Protecting tag information in a multi-level cache hierarchy

Info

Publication number: 20090019306
Type: Application
Filed: Jul 11, 2007
Publication Date: Jan 15, 2009
Inventors: Herbert Hum (Portland, OR), Rajagopal K. Narayanan (Portland, OR)
Application Number: 11/827,197

Abstract

In one embodiment, the present invention includes a shared cache memory that is inclusive with other cache memories coupled to it. The shared cache memory includes error correction logic to correct an error present in a tag array of one of the other cache memories and to provide corrected tag information to replace a tag entry in the tag array including the error. Other embodiments are described and claimed.

Description

Description

BACKGROUND

Many systems include one or more cache memories to temporarily store data in closer relation to a processor in which the data will be used. In this way, decreased data retrieval times can be realized by the processor, improving performance. Multiple levels of cache memory may be present in certain systems. These cache levels may include a lowest level cache memory that can be present within a processor, as well as a so-called mid-level cache memory that also can be present within the processor. Additional levels of cache memories, either within the processor or closely coupled thereto, may further be present in various systems.

In some systems, multiple levels of cache memory may be implemented as an inclusive cache hierarchy. In an inclusive cache hierarchy, one of the cache memories (i.e., a lower-level cache memory) includes a subset of data contained in another cache memory (i.e., an upper-level cache memory). Cache hierarchies may improve processor performance, as they allow a smaller cache having a relatively fast access speed to contain frequently used data. In turn, a larger cache having a slower access speed than the smaller cache stores less-frequently used data (as well as copies of the data in the lower-level cache). Typically, the lower-level cache memories of such an inclusive cache hierarchy are smaller than the higher-level cache memories.

BRIEF DESCRIPTION OF THE DRAWINGS

FIG. 1 is a block diagram of a processor in accordance with one embodiment of the present invention.

FIG. 2 is a flow diagram of a method in accordance with one embodiment of the present invention.

FIG. 3 is a block diagram of a processor core in accordance with one embodiment of the present invention.

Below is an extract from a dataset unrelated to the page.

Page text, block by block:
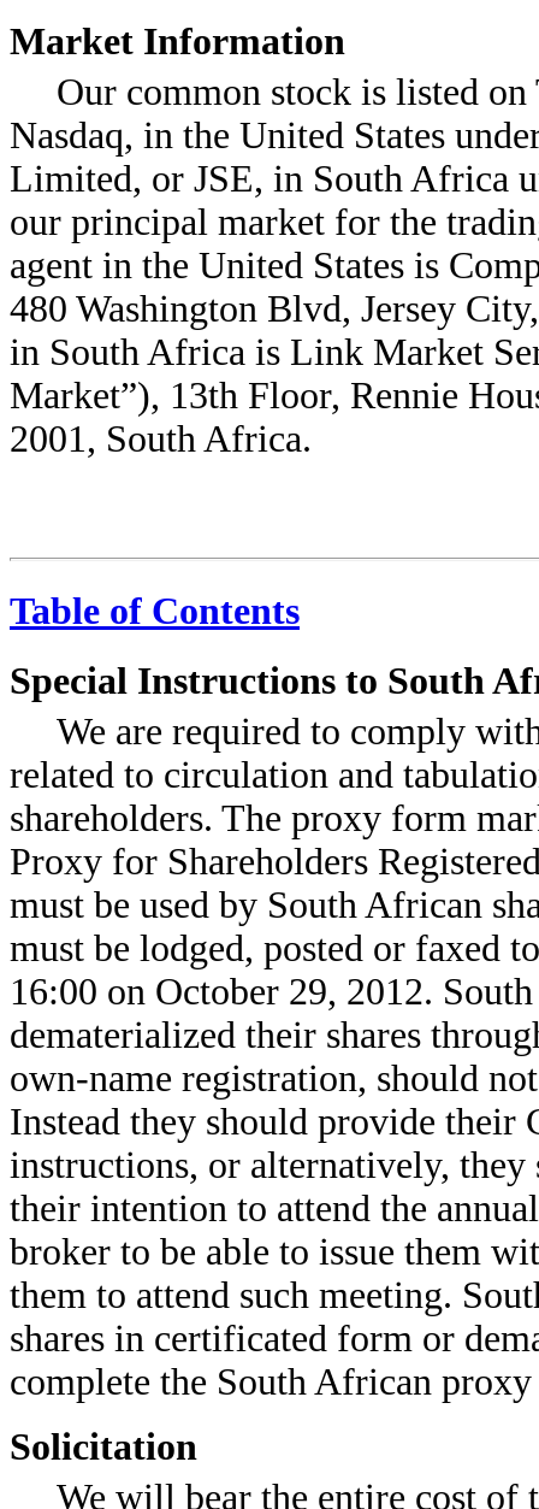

FIG. 4 is a block diagram of a multiprocessor system in accordance with an embodiment of the present invention.

DETAILED DESCRIPTION

In an inclusive cache hierarchy, tag information in a lower level cache may be error protected using information in a higher level cache of the inclusive cache hierarchy. That is, in various embodiments, a smaller amount of logic may be provided in a lower cache memory, e.g., to provide for error detection capabilities for tag information, without the need for providing error correction logic within the lower level cache. Instead, such error correction logic may be present in the higher level cache, resulting in area and power savings. As such, there is no need for error correction coding (ECC) logic on a per tag way basis.

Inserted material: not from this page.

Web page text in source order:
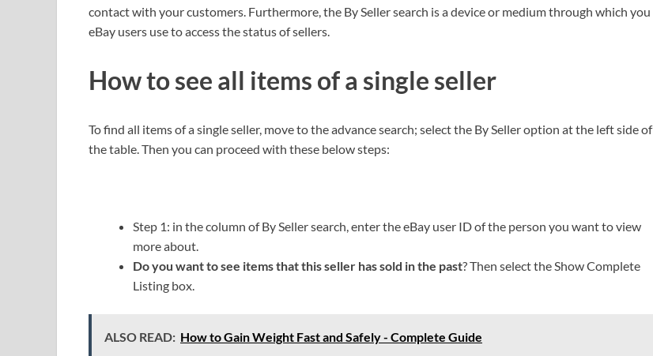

For example, in a strictly inclusive shared cache memory having three cache levels including a lowest cache level, a mid-level cache and a last-level cache (LLC), ECC logic may be present in the LLC, with only error detection logic, e.g., parity protection, provided for a matching way of the mid-level cache.

Referring now to FIG. 1, shown is a block diagram of a processor in accordance with one embodiment of the present invention. As shown in FIG. 1, processor 10 may be a multi-core processor including a plurality of processor cores 20₀-20_n(generically core 20). As shown in FIG. 1, each core may include at least one level of a cache hierarchy. Specifically, as shown in FIG. 1, each core 20 may include a lowest-level cache 25₀-25_n(generically cache 25). In one embodiment, cache 25 may correspond to a level one (L1) cache, although the scope of the present invention is not so limited. As further shown in FIG. 1, each core 20 further includes a processing unit 22₀-22_n(generically processing unit 22).

Processor 10 may further include a mid-level cache (MLC) 35, which may be a level two (L2) cache, and which is a higher-level cache that includes copies of the data present in the lowest-level caches. As shown in FIG. 1, each core 20 may be coupled to MLC 35 via a link 30₀-30_n(generically link 30) so that MLC 35 acts as a shared memory. In turn, MLC 35 is coupled to a last-level cache 40. Although shown with this hierarchy in the embodiment of FIG. 1, understand that an LLC may be external to a processor and further, more or fewer cache memories may form a cache hierarchy.

In various embodiments, processor 10 may have an inclusive cache hierarchy. For example, in the inclusive cache hierarchy of FIG. 1, cache 25 may include a subset of the data within cache 35, while in turn cache 35 may include a subset of the data in cache 40. To maintain cache coherency upon an eviction of a cache line from last-level cache 40, corresponding cache lines in a given mid-level cache 35 and lowest-level cache 25 may also be evicted, in some embodiments.

In various embodiments, processor 10 may be a multi-threaded multiprocessing chip for use in various systems such as desktop, portable and server systems. Embodiments may be particularly adapted for use where data integrity is to be maintained. Thus processor 10 of FIG. 1 may be one of multiple processing nodes within a system. In one such embodiment, four processor cores 20 may be present with a shared mid-level cache. In various embodiments, both the tag and data in this mid-level cache may be protected. In some implementations, the mid-level cache may be a M-way N-set associative cache memory organized as a plurality of banks of data and tag arrays and logic for error correction coding (ECC) of the data arrays. Note that a dedicated tag bank may be associated with each data bank to generate match signals. If ECC logic were provided for each tag array, an implementation would consume a significant amount of area and power, as all M-ways would be enabled at the same time. Accordingly, embodiments may forgo ECC logic within the tag arrays of such a mid-level cache. Instead, as described below, error correction may be provided for these tag arrays using information present in a higher level cache.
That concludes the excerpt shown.